[Start of Attachment]
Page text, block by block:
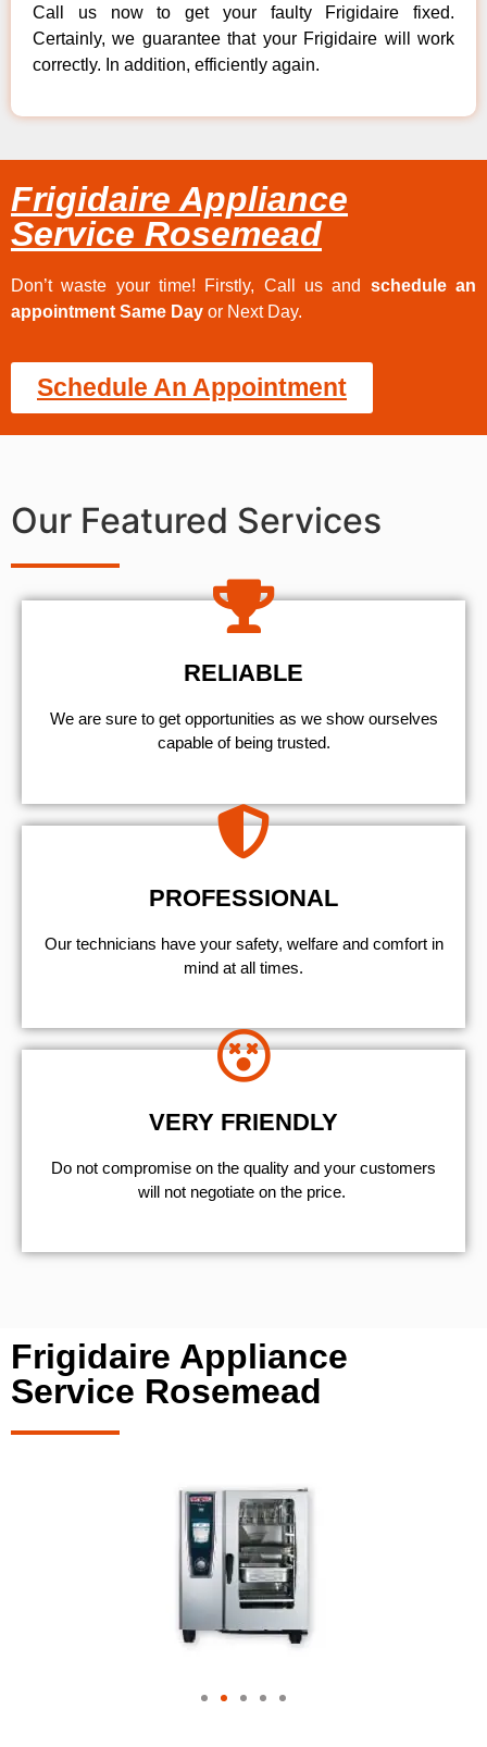
Call us now to get your faulty Frigidaire fixed.
Certainly, we guarantee that your Frigidaire will work
correctly. In addition, efficiently again.
Frigidaire Appliance
Service Rosemead
Don’t waste your time! Firstly, Call us and schedule an
appointment Same Day or Next Day.
Schedule An Appointment
Our Featured Services
RELIABLE
We are sure to get opportunities as we show ourselves
capable of being trusted.
PROFESSIONAL
Our technicians have your safety, welfare and comfort ​in
mind at all times.
VERY FRIENDLY
​Do not compromise on the quality and your customers
will not negotiate on the price.
Frigidaire Appliance
Service Rosemead
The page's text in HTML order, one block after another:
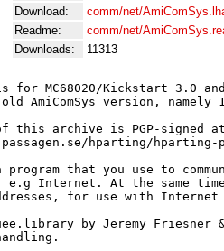
Download:
comm/net/
Readme:
comm/net/
Downloads:
11313
for MC68020/Kickstart 3.0
AmiComSys version,
this archive is PGP-signed
hparting/hparting-
program that you use to
Internet. At the same
for use with Internet
by Jeremy Friesner
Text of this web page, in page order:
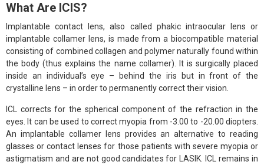
What Are ICIS?
Implantable contact lens, also called phakic intraocular lens or
implantable collamer lens, is made from a biocompatible material
consisting of combined collagen and polymer naturally found within
the body (thus explains the name collamer). It is surgically placed
inside an individual’s eye – behind the iris but in front of the
crystalline lens – in order to permanently correct their vision.
ICL corrects for the spherical component of the refraction in the
eyes. It can be used to correct myopia from -3.00 to -20.00 diopters.
An implantable collamer lens provides an alternative to reading
glasses or contact lenses for those patients with severe myopia or
astigmatism and are not good candidates for LASIK. ICL remains in
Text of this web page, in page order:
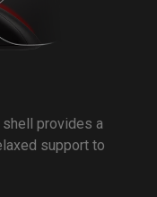
shell provides a
support to
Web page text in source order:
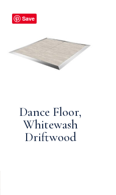
Dance Floor,
Whitewash
Driftwood
Save
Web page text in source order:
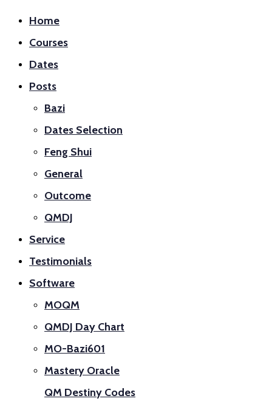
Home
Courses
Dates
Posts
Bazi
Dates Selection
Feng Shui
General
Outcome
QMDJ
Service
Testimonials
Software
MOQM
QMDJ Day Chart
MO-Bazi601
Mastery Oracle
QM Destiny Codes
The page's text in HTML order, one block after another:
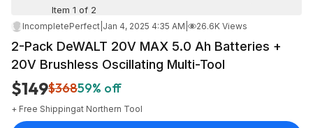
Item 1 of 2
IncompletePerfect Jan 4, 2025 4:35 AM 26.6K Views
2-Pack DeWALT 20V MAX 5.0 Ah Batteries +
20V Brushless Oscillating Multi-Tool
$149$36859% off
+ Free Shippingat Northern Tool
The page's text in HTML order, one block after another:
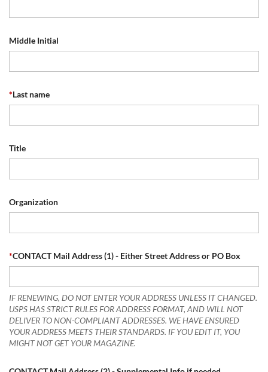
Middle Initial
*Last name
Title
Organization
*CONTACT Mail Address (1) - Either Street Address or PO Box
IF RENEWING, DO NOT ENTER YOUR ADDRESS UNLESS IT CHANGED.
USPS HAS STRICT RULES FOR ADDRESS FORMAT, AND WILL NOT
DELIVER TO NON-COMPLIANT ADDRESSES. WE HAVE ENSURED
YOUR ADDRESS MEETS THEIR STANDARDS. IF YOU EDIT IT, YOU
MIGHT NOT GET YOUR MAGAZINE.
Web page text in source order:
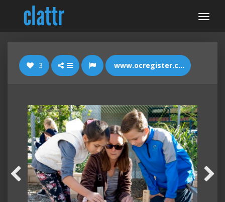
3 www.ocregister.com
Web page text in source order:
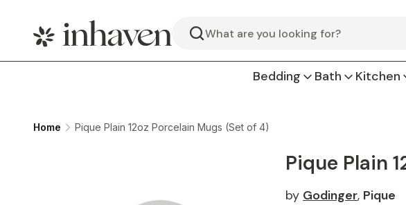
Search
Bedding Bath Kitchen
Home Pique Plain 12oz Porcelain Mugs (Set of 4)
Pique Plain
by Godinger, Pique
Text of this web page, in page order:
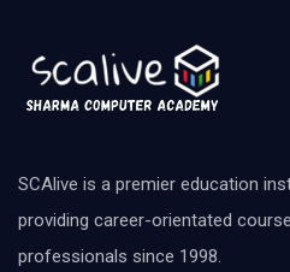
SCAlive is a premier education
providing career-orientated
professionals since 1998.
[End of Attachment]
PROMPT —
Without altering a word, return all of the records above and leave out their pictures.

SOLUTION FOR THIS TASK —
Page text, block by block:
Call us now to get your faulty Frigidaire fixed.
Certainly, we guarantee that your Frigidaire will work
correctly. In addition, efficiently again.
Frigidaire Appliance
Service Rosemead
Don’t waste your time! Firstly, Call us and schedule an
appointment Same Day or Next Day.
Schedule An Appointment
Our Featured Services
RELIABLE
We are sure to get opportunities as we show ourselves
capable of being trusted.
PROFESSIONAL
Our technicians have your safety, welfare and comfort ​in
mind at all times.
VERY FRIENDLY
​Do not compromise on the quality and your customers
will not negotiate on the price.
Frigidaire Appliance
Service Rosemead
The page's text in HTML order, one block after another:
Download:
comm/net/
Readme:
comm/net/
Downloads:
11313
for MC68020/Kickstart 3.0
AmiComSys version,
this archive is PGP-signed
hparting/hparting-
program that you use to
Internet. At the same
for use with Internet
by Jeremy Friesner
Text of this web page, in page order:
What Are ICIS?
Implantable contact lens, also called phakic intraocular lens or
implantable collamer lens, is made from a biocompatible material
consisting of combined collagen and polymer naturally found within
the body (thus explains the name collamer). It is surgically placed
inside an individual’s eye – behind the iris but in front of the
crystalline lens – in order to permanently correct their vision.
ICL corrects for the spherical component of the refraction in the
eyes. It can be used to correct myopia from -3.00 to -20.00 diopters.
An implantable collamer lens provides an alternative to reading
glasses or contact lenses for those patients with severe myopia or
astigmatism and are not good candidates for LASIK. ICL remains in
Text of this web page, in page order:
shell provides a
support to
Web page text in source order:
Dance Floor,
Whitewash
Driftwood
Save
Web page text in source order:
Home
Courses
Dates
Posts
Bazi
Dates Selection
Feng Shui
General
Outcome
QMDJ
Service
Testimonials
Software
MOQM
QMDJ Day Chart
MO-Bazi601
Mastery Oracle
QM Destiny Codes
The page's text in HTML order, one block after another:
Item 1 of 2
IncompletePerfect Jan 4, 2025 4:35 AM 26.6K Views
2-Pack DeWALT 20V MAX 5.0 Ah Batteries +
20V Brushless Oscillating Multi-Tool
$149$36859% off
+ Free Shippingat Northern Tool
The page's text in HTML order, one block after another:
Middle Initial
*Last name
Title
Organization
*CONTACT Mail Address (1) - Either Street Address or PO Box
IF RENEWING, DO NOT ENTER YOUR ADDRESS UNLESS IT CHANGED.
USPS HAS STRICT RULES FOR ADDRESS FORMAT, AND WILL NOT
DELIVER TO NON-COMPLIANT ADDRESSES. WE HAVE ENSURED
YOUR ADDRESS MEETS THEIR STANDARDS. IF YOU EDIT IT, YOU
MIGHT NOT GET YOUR MAGAZINE.
Web page text in source order:
3 www.ocregister.com
Web page text in source order:
Search
Bedding Bath Kitchen
Home Pique Plain 12oz Porcelain Mugs (Set of 4)
Pique Plain
by Godinger, Pique
Text of this web page, in page order:
SCAlive is a premier education
providing career-orientated
professionals since 1998.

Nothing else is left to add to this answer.